Columnar Format Table
SmartEngine supports two data formats: row-based and column-based. The key distinction lies in how the data is internally organized within the data block.
-
Row-based format: Data is stored as individual key-value pairs, with each row represented as a key-value entry.
-
Column-based format: Data blocks are organized into several column units, where each column unit contains all the values for a particular column across multiple rows.
DDL operations
SmartEngine supports creating tables with a columnar data format through DDL statements. It also allows switching between row-based and columnar formats seamlessly.
- Create table using columnar format.
CREATE TABLE t (c1 int, c2 int) ENGINE_ATTRIBUTE='{"data_format":"columnar"}';
- Alter table to use columnar format.
ALTER TABLE t ENGINE_ATTRIBUTE='{"data_format":"columnar"}';
- Alter table to use row format.
ALTER TABLE t ENGINE_ATTRIBUTE='{"data_format":"row"}';
This flexibility is made possible by extending engine attributes. Users can explicitly define the storage format (row or columnar) in DDL statements, allowing for optimized storage based on workload requirements. For example, columnar storage is ideal for append-heavy, long-term data (such as historical tables), offering higher compression and cost savings. Conversely, row-based storage is more suited for frequently accessed and updated data, delivering better performance.
The data format can be specified at table creation or modified later using the ALTER statement. This change is applied as an instant DDL, taking effect immediately without needing to rebuild or reload existing data. The format conversion occurs incrementally during background flush or compaction processes, with minimal disruption to ongoing operations.
Automatic Row-Column Conversion
When a table is configured with a columnar format, SmartEngine automatically handles row-column conversions during read and write operations.
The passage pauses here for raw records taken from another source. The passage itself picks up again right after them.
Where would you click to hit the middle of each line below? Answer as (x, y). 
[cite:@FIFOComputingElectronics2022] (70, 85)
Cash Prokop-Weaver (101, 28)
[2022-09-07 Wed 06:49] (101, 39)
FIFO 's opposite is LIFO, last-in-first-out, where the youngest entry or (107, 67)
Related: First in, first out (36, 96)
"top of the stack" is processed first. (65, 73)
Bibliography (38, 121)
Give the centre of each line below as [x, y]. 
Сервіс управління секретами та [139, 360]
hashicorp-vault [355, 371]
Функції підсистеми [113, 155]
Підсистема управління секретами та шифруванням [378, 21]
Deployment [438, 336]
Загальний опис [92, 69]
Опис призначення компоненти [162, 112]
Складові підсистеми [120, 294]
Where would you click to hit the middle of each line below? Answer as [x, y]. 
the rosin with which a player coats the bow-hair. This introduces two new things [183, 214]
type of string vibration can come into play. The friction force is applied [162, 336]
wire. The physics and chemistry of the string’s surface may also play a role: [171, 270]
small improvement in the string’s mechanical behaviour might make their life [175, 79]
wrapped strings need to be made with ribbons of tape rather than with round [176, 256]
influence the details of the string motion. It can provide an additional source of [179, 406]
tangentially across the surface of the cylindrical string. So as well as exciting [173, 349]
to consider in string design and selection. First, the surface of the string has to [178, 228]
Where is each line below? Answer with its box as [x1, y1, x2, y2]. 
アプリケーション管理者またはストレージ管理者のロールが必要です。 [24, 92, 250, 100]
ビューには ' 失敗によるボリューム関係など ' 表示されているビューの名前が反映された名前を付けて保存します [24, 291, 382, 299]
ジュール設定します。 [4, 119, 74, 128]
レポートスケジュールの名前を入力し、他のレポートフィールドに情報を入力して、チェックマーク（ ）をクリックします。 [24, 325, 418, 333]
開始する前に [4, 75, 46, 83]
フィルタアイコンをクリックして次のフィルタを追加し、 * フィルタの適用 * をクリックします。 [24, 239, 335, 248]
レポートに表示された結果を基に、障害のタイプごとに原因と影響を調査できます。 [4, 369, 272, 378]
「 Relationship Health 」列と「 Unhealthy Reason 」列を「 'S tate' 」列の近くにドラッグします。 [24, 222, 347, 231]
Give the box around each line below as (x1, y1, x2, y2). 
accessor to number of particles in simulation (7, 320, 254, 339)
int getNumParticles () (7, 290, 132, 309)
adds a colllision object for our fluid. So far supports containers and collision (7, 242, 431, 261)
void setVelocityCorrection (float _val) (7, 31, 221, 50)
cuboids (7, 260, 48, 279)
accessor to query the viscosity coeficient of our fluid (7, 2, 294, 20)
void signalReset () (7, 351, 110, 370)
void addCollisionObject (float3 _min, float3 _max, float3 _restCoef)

- Write Process: Data from the SQL layer is initially converted into SmartEngine’s row format. This row data is stored in the memtable, an in-memory structure optimized for fast writes. Upon flushing the memtable to persistent storage, SmartEngine converts the row format into columnar format.
- Read Process: SmartEngine reconstructs row data from the columnar format during reads. At the handler layer, the row format is then converted back into the SQL layer record format. This automatic format conversion enables SmartEngine to store data in a columnar format for space efficiency in persistent storage, while utilizing a row format in memory for optimal performance during processing.
Schema Propagation
In SmartEngine, under the row format, each record is stored as a key-value pair. The key represents the primary key used for data access and supports memcompare operations, enabling efficient in-memory comparisons. The value contains essential information such as null field indicators, instant DDL metadata, primary key unpacking information, and non-primary key columns.
During row-to-column format conversion in SmartEngine, each row is decomposed into individual columns, with the schema guiding how each field is processed and stored in its respective column unit. Therefore, schema information is critical for correctly interpreting and structuring the data. The schema defines how data fields should be interpreted, mapped, and transformed, ensuring accurate processing of the relevant columns and data types during the conversion.
To fully implement row-to-column conversion in the storage engine layer, SmartEngine propagates the schema information, originally defined at the SQL layer, to the storage engine layer. SmartEngine stores propagated table schemas in a data structure named SubTableMeta.